◆ WORK INSTRUCTIONS ◆
Once you reach the line containing "authors describe provisioning" in the entries below, write out that line and each one after it down to the line containing "tries to find", exactly and with nothing added.

◆ EXERCISE MATERIAL ◆
——————

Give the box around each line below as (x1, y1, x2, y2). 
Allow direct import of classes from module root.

——————

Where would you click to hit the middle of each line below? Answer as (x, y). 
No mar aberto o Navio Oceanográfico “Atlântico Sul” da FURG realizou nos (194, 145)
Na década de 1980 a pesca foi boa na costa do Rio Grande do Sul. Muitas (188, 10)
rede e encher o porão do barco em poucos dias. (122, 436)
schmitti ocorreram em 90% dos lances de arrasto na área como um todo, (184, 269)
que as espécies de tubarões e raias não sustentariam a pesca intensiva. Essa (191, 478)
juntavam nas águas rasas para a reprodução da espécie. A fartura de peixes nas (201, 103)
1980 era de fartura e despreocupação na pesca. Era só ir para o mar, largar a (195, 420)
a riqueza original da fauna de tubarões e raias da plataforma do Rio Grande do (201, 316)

——————

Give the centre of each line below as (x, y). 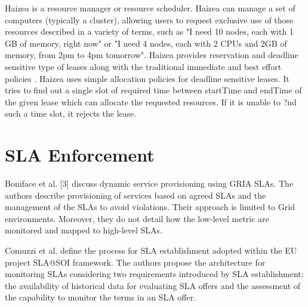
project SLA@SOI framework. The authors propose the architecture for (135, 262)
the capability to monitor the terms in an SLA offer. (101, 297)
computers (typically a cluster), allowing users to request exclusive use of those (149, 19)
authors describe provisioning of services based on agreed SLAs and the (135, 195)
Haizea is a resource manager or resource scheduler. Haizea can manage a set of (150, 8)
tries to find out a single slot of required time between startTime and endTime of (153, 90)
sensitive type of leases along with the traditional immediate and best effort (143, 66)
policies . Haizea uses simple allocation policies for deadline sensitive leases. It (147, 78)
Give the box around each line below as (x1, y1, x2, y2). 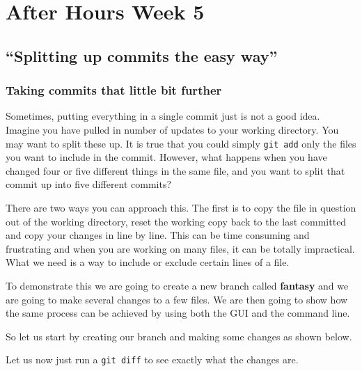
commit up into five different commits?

——————

◆ COMPLETED TASK ◆
authors describe provisioning of services based on agreed SLAs and the (135, 195)
Haizea is a resource manager or resource scheduler. Haizea can manage a set of (150, 8)
tries to find out a single slot of required time between startTime and endTime of (153, 90)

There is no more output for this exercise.